Friday, November 03, 2006

Lost Horizon

"There are moments in every mans life, when he glimpses the eternal"

-James Hilton, Lost Horizon


I have just finished my 20 mile hike to the Tiger Leaping Gourge, parted from John and Ruth (the Irish couple), my knee is busted and now I am sitting on the side of the road, with a Chinese couple that speaks little English, waiting for the bus that will take me further north, to Zhongdian, near the Tibetan border. My original goal was to actually flight to Lhasa, capital of Tibet, however, speaking with several backpackers, I found out that I am more likely to experience true Tibetan culture by simply exploring the northern Yunnan and western Sichuan provinces than going to Tibet itself. That is due to the explosion of tourism in Tibet itself and also the intense Han migration towards that region, which is driving the original Tibetan natives away. It seems that the Tibetan populations located near BUT outside the borders of Tibet were able to better preserve their identity than their fellow nationals inside of Tibet. Well, if this is true or not, I am about to find out pretty soon.
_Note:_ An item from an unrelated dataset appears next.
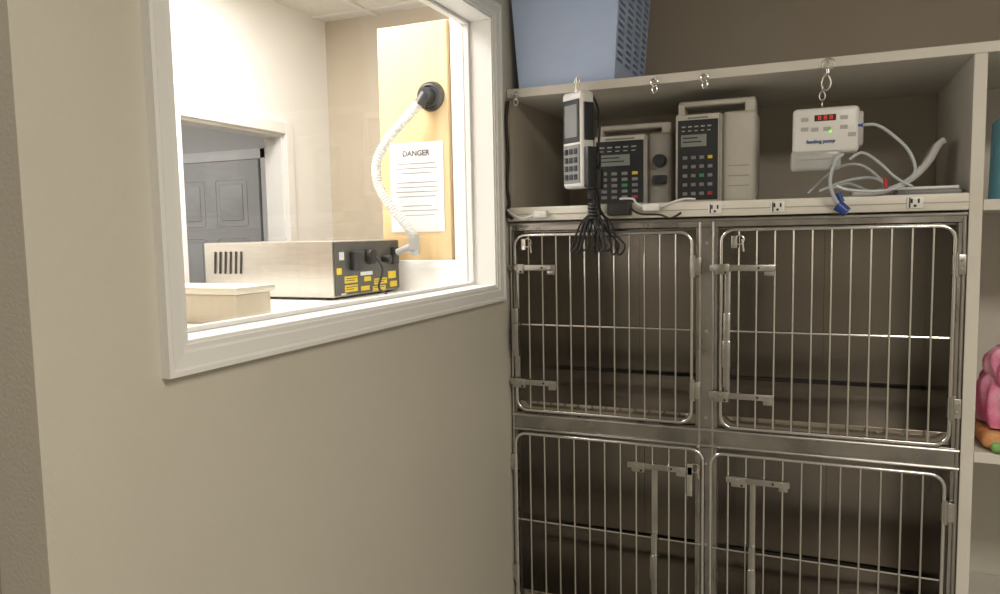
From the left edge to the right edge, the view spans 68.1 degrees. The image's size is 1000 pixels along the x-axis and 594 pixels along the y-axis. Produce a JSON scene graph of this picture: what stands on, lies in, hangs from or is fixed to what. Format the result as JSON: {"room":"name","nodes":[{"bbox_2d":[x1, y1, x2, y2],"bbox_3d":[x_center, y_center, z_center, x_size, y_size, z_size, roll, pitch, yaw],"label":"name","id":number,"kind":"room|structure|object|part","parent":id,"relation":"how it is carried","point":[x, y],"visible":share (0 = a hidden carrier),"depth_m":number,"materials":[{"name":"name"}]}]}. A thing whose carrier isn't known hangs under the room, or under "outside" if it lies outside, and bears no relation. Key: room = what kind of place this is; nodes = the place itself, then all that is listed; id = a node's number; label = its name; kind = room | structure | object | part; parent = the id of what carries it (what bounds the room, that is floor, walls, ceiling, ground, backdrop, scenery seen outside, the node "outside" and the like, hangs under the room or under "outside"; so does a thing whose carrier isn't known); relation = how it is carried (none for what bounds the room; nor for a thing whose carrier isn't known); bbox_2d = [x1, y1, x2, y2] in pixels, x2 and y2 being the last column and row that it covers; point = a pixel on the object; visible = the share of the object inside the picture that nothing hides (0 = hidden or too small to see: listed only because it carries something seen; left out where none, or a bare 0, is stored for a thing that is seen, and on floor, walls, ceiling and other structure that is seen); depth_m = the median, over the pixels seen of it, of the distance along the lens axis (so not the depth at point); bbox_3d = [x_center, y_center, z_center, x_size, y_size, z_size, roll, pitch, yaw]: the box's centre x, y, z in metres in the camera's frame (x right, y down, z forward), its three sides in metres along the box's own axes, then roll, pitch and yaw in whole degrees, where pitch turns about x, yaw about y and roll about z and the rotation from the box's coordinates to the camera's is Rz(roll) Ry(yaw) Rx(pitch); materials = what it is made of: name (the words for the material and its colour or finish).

After waiting for about 30 minutes, the bus that will take us to Tibet finally arrives. The vehicle stops about 100 feet way from the curb where we are waiting, so the Chinese couple and I have to scramble, carrying our heavy backpacks and bags to get to the bus (and this is not nice to my wounded knee). The bus driver will charge us 20 Yuan (less than US$3) for a 3 hour to Zhongdian. I am assigned to the seat furthest back, were I sit amongst a group of Chinese military grunts who chain smoke for the entire trip. I get to enjoy first class second hand smoking for 3 hours. Oh joy!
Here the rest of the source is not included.